The NHS is a prospective cohort study that enrolled 121,700 US female registered nurses aged 30–55 years in 197655. The participants were followed biennially to collect information on diet, lifestyle, medication use and newly diagnosed diseases through mailed self-administered questionnaires. We included 4,215 women who were aged <75 years and free from dementia, Parkinson’s disease, stroke and cancer at baseline when the blood samples were collected (1989–1992); the blood was assayed for genetics and metabolomics, as described in detail below.

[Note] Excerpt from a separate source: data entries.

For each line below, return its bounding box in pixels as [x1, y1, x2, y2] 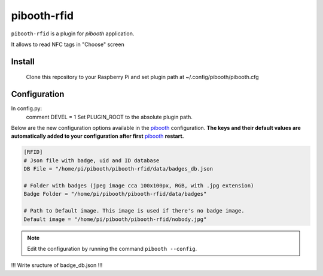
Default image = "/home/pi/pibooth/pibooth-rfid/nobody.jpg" [23, 216, 207, 223]
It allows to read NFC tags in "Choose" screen [11, 41, 125, 48]
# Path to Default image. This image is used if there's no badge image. [23, 207, 245, 214]
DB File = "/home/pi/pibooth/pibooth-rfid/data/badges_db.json [23, 165, 214, 172]
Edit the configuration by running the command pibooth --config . [27, 245, 197, 252]
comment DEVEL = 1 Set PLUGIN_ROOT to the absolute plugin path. [26, 113, 193, 120]
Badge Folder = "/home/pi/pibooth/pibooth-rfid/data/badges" [23, 190, 207, 198]
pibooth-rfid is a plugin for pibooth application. [11, 30, 135, 37]

The HPFS is a prospective cohort study that enrolled 51,529 US male health professionals aged 40–75 years in 1986. Similar to the NHS, the participants were followed biennially via mailed questionnaires. We included 1,490 men who met the same inclusion and exclusion criteria at baseline (1993–1996), when the blood samples were collected, as a replication cohort.

Ascertainment of dementia and assessment of objective cognitive function

The participants were followed from the baseline to 2023 for a composite dementia endpoint, which included self-reported dementia and deaths due to dementia. Participants self-reported a physician diagnosis of AD or other forms of dementia (ADRD) every 2 years via questionnaires. Deaths were identified through state vital statistics records, the National Death Index, family reports and the postal system. A study physician reviewed medical records and death certificates to determine whether dementia was listed as the primary or contributing cause of death. Our system for death ascertainment and death cause adjudication is validated and >98% of deaths were identified56.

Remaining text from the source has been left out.